Why WipEout Pulse custom skins are named 16034453

2021-12-28

Previous post: Loonies 21.0.0 released

A bit more than one year ago, I started investigating the WAD file format of the 2005 PSP game "WipEout Pure" and its 2007 sequel "WipEout Pulse".

Earlier this year, the ship skin editor was released, which allowed once again to create custom liveries for the game (this feature was at some point an official feature by a Flash-based web skin editor, but that editor and server are long gone by now.

The custom skins are basically just a normal PSP-formatted save game, with a file called "16034453" that contains the texture data for the skin. But why is it called like that?

As we know from previous investigations into the WAD format, the "filename" in the WAD header is a 32-bit hash using the CRC-32 algorithm with 0xFFFFFFFF as the initial value (by default, CRC-32 uses 0x00000000 as its value).

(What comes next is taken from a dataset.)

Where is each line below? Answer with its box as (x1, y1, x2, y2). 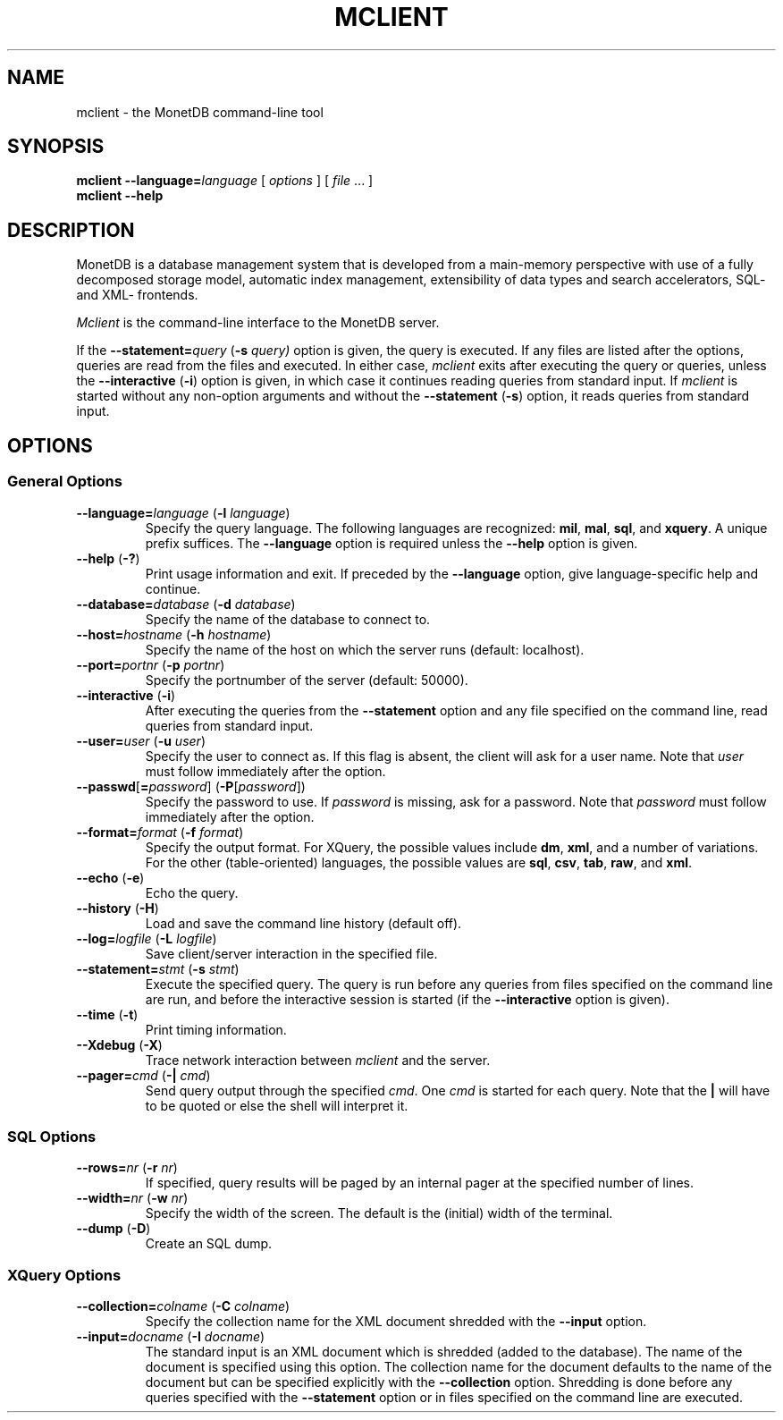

The same algorithm is (for some reason) used to hash the "real" filename that the game looks up. The game is looking for image.dat as the filename. Instead of using the value of the hash as-is (like with WAD) or using the hexadecimal representation (which for a 32-bit value would always be 8 characters), the decimal representation is used. For a 32-bit unsigned integer, the decimal representation might be up to 10 characters (0xFFFFFFFF = 4294967295). Presumably in order to fit into the 8.3 file naming scheme, the decimal representation of the hash is therefore cut off to 8 characters, and this ends up being the 16034453 filename we have seen in the save games:

% python3
>>> import zlib
>>> zlib.crc32(b'image.dat', 0xFFFFFFFF)
160344534
>>> str(_)[:8]
'16034453'

This might be the reason why you don't see any mentions of "16034453" in the WipEout Pulse binary, but you DO see image.dat being used to open the ship skin. Given that it's basically using the same method (CRC-32 with different initial value) as the WAD file format, one could see this as weird "WAD contents in a folder" encoding, or maybe just a really simple form of obfuscation.

In any case, when you see 16034453, you now know it's a derived value from image.dat, which is what the game is looking for.